When she reached up and kissed his cheek, Skeeter reddened to his toes. But the warmth of the gesture left him blinking too rapidly as she hurried away through the crowds, still clutching her single rose. He shoved hands into pockets, so abruptly lonely, he could’ve stood there and cried from the sheer misery of it. He was turning over possibilities for job applications when a seething whirlwind of shrieking up-timer kids engulfed him. Clearly dumped by touring parents, the ankle-biters, as Molly called them, were once again playing hooky from the station school. Screaming eight- through eleven-year-olds swirled and foamed around Skeeter like pounding surf, yelling and zooming around, maddened hornets swarming out of a dropped hive.
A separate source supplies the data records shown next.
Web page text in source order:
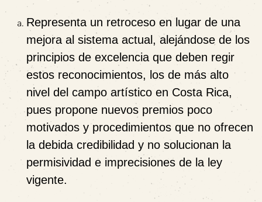
Representa un retroceso en lugar de una
mejora al sistema actual, alejándose de los
principios de excelencia que deben regir
estos reconocimientos, los de más alto
nivel del campo artístico en Costa Rica,
pues propone nuevos premios poco
motivados y procedimientos que no ofrecen
la debida credibilidad y no solucionan la
permisividad e imprecisiones de la ley
vigente.
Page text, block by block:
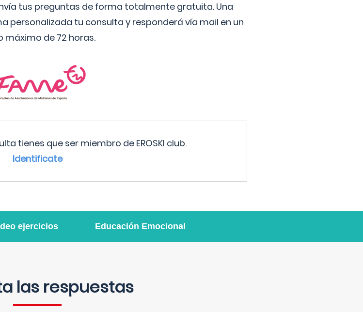
tus preguntas de forma totalmente gratuita. Una
personalizada tu consulta y responderá vía mail en un
máximo de 72 horas.
tienes que ser miembro de EROSKI club.
Identificate
ejercicios Educación Emocional
las respuestas
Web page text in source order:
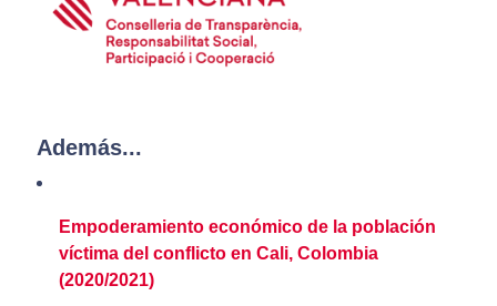
Además...
Empoderamiento económico de la población
víctima del conflicto en Cali, Colombia
(2020/2021)
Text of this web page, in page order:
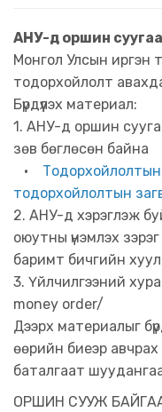
АНУ-д оршин
Монгол Улсын иргэн
тодорхойлолт
Бүрдүүлэх материал:
1. АНУ-д оршин
зөв бөглөсөн байна
•
тодорхойлолтын
2. АНУ-д хэрэглэж
оюутны үнэмлэх
баримт бичгийн
3. Үйлчилгээний
money order/
Дээрх материалыг
өөрийн биеэр
баталгаат
ОРШИН СУУЖ

Skeeter found himself tangled up in the coils of a lasso made from thin nylon twine. He nearly fell, the coils wound so tightly around his body and upper legs. Skeeter muttered under his breath and yanked himself free.
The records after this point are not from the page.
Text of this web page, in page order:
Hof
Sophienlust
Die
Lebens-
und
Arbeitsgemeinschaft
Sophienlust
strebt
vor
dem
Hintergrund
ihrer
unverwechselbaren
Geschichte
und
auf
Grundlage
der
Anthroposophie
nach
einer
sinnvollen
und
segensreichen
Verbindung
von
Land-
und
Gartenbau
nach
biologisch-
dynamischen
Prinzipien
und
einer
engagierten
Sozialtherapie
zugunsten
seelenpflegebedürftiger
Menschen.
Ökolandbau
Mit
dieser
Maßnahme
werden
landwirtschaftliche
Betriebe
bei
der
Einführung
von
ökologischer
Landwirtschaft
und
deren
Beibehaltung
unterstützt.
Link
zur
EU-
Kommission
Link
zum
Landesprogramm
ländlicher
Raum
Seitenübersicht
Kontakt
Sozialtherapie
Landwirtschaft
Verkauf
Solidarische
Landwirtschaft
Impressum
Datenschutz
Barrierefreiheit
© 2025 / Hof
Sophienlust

“Hey! Gimme that back!” A snot-mouthed nine-year-old boy glared up at him as Skeeter wound the lasso into a tight coil and stuffed it into his pocket. Skeeter just grabbed the kid by the collar and dragged him toward the nearest Security officer in sight, Wally Klontz, whose claim to fame was a schnoz the size of Cyrano de Bergerac’s. “Hey! Lemme go!” The kid wriggled and twisted, but Skeeter had hung onto far slipperier quarries than this brat.
“Got a delinquent here,” Skeeter said through clenched teeth, hauling the kid over to Wally, whose eyes widened at the sight of a screeching nine-year-old dangling from Skeeter’s grasp. “Something tells me this one is supposed to be in school.”